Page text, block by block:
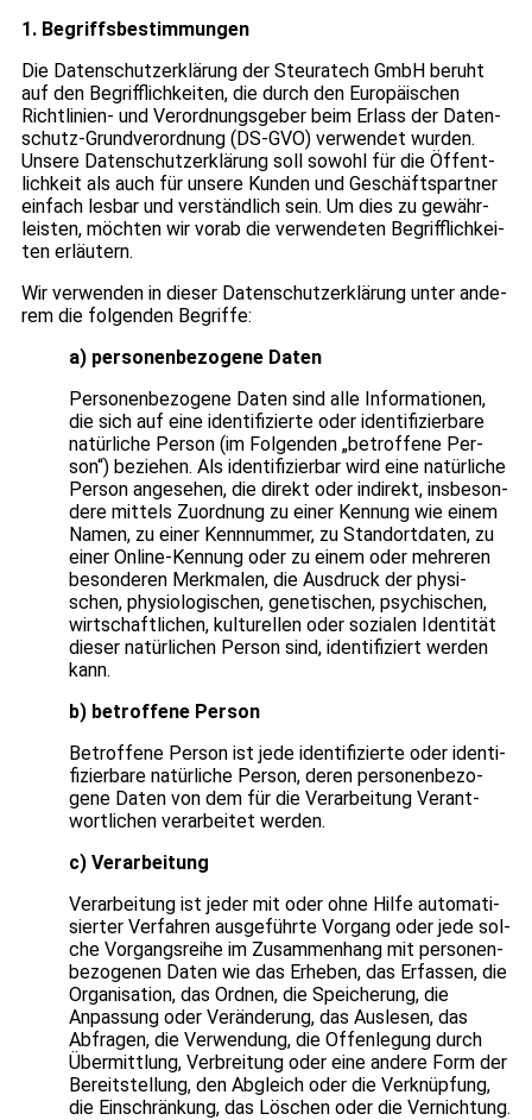
1. Begriffs­be­stim­mun­gen
Die Daten­schutz­er­klä­rung der Steu­ra­tech GmbH beruht
auf den Begriff­lich­kei­ten, die durch den Euro­päi­schen
Richt­li­nien- und Ver­ord­nungs­ge­ber beim Erlass der Daten­
schutz-Grund­ver­ord­nung (DS-GVO) ver­wen­det wur­den.
Unsere Daten­schutz­er­klä­rung soll sowohl für die Öffent­
lich­keit als auch für unsere Kun­den und Geschäfts­part­ner
ein­fach les­bar und ver­ständ­lich sein. Um dies zu gewähr­
leis­ten, möch­ten wir vorab die ver­wen­de­ten Begriff­lich­kei­
ten erläu­tern.
Wir ver­wen­den in die­ser Daten­schutz­er­klä­rung unter ande­
rem die fol­gen­den Begriffe:
a) per­so­nen­be­zo­gene Daten
Per­so­nen­be­zo­gene Daten sind alle Infor­ma­tio­nen,
die sich auf eine iden­ti­fi­zierte oder iden­ti­fi­zier­bare
natür­li­che Per­son (im Fol­gen­den „betrof­fene Per­
son“) bezie­hen. Als iden­ti­fi­zier­bar wird eine natür­li­che
Per­son ange­se­hen, die direkt oder indi­rekt, ins­be­son­
dere mit­tels Zuord­nung zu einer Ken­nung wie einem
Namen, zu einer Kenn­num­mer, zu Stand­ort­da­ten, zu
einer Online-Ken­nung oder zu einem oder meh­re­ren
beson­de­ren Merk­ma­len, die Aus­druck der phy­si­
schen, phy­sio­lo­gi­schen, gene­ti­schen, psy­chi­schen,
wirt­schaft­li­chen, kul­tu­rel­len oder sozia­len Iden­ti­tät
die­ser natür­li­chen Per­son sind, iden­ti­fi­ziert wer­den
kann.
b) betrof­fene Per­son
Betrof­fene Per­son ist jede iden­ti­fi­zierte oder iden­ti­
fi­zier­bare natür­li­che Per­son, deren per­so­nen­be­zo­
gene Daten von dem für die Ver­ar­bei­tung Ver­ant­
wort­li­chen ver­ar­bei­tet wer­den.
c) Ver­ar­bei­tung
Ver­ar­bei­tung ist jeder mit oder ohne Hilfe auto­ma­ti­
sier­ter Ver­fah­ren aus­ge­führte Vor­gang oder jede sol­
che Vor­gangs­reihe im Zusam­men­hang mit per­so­nen­
be­zo­ge­nen Daten wie das Erhe­ben, das Erfas­sen, die
Orga­ni­sa­tion, das Ord­nen, die Spei­che­rung, die
Anpas­sung oder Ver­än­de­rung, das Aus­le­sen, das
Abfra­gen, die Ver­wen­dung, die Offen­le­gung durch
Über­mitt­lung, Ver­brei­tung oder eine andere Form der
Bereit­stel­lung, den Abgleich oder die Ver­knüp­fung,
die Ein­schrän­kung, das Löschen oder die Ver­nich­tung.

◆ WHAT IS EXPECTED: Give again, exactly, the lines starting at the first entry above and ending at the line with "Abfra­gen, die Ver­wen­dung, die"; please leave pictures out.

◆ TASK RESPONSE:
Page text, block by block:
1. Begriffs­be­stim­mun­gen
Die Daten­schutz­er­klä­rung der Steu­ra­tech GmbH beruht
auf den Begriff­lich­kei­ten, die durch den Euro­päi­schen
Richt­li­nien- und Ver­ord­nungs­ge­ber beim Erlass der Daten­
schutz-Grund­ver­ord­nung (DS-GVO) ver­wen­det wur­den.
Unsere Daten­schutz­er­klä­rung soll sowohl für die Öffent­
lich­keit als auch für unsere Kun­den und Geschäfts­part­ner
ein­fach les­bar und ver­ständ­lich sein. Um dies zu gewähr­
leis­ten, möch­ten wir vorab die ver­wen­de­ten Begriff­lich­kei­
ten erläu­tern.
Wir ver­wen­den in die­ser Daten­schutz­er­klä­rung unter ande­
rem die fol­gen­den Begriffe:
a) per­so­nen­be­zo­gene Daten
Per­so­nen­be­zo­gene Daten sind alle Infor­ma­tio­nen,
die sich auf eine iden­ti­fi­zierte oder iden­ti­fi­zier­bare
natür­li­che Per­son (im Fol­gen­den „betrof­fene Per­
son“) bezie­hen. Als iden­ti­fi­zier­bar wird eine natür­li­che
Per­son ange­se­hen, die direkt oder indi­rekt, ins­be­son­
dere mit­tels Zuord­nung zu einer Ken­nung wie einem
Namen, zu einer Kenn­num­mer, zu Stand­ort­da­ten, zu
einer Online-Ken­nung oder zu einem oder meh­re­ren
beson­de­ren Merk­ma­len, die Aus­druck der phy­si­
schen, phy­sio­lo­gi­schen, gene­ti­schen, psy­chi­schen,
wirt­schaft­li­chen, kul­tu­rel­len oder sozia­len Iden­ti­tät
die­ser natür­li­chen Per­son sind, iden­ti­fi­ziert wer­den
kann.
b) betrof­fene Per­son
Betrof­fene Per­son ist jede iden­ti­fi­zierte oder iden­ti­
fi­zier­bare natür­li­che Per­son, deren per­so­nen­be­zo­
gene Daten von dem für die Ver­ar­bei­tung Ver­ant­
wort­li­chen ver­ar­bei­tet wer­den.
c) Ver­ar­bei­tung
Ver­ar­bei­tung ist jeder mit oder ohne Hilfe auto­ma­ti­
sier­ter Ver­fah­ren aus­ge­führte Vor­gang oder jede sol­
che Vor­gangs­reihe im Zusam­men­hang mit per­so­nen­
be­zo­ge­nen Daten wie das Erhe­ben, das Erfas­sen, die
Orga­ni­sa­tion, das Ord­nen, die Spei­che­rung, die
Anpas­sung oder Ver­än­de­rung, das Aus­le­sen, das
Abfra­gen, die Ver­wen­dung, die Offen­le­gung durch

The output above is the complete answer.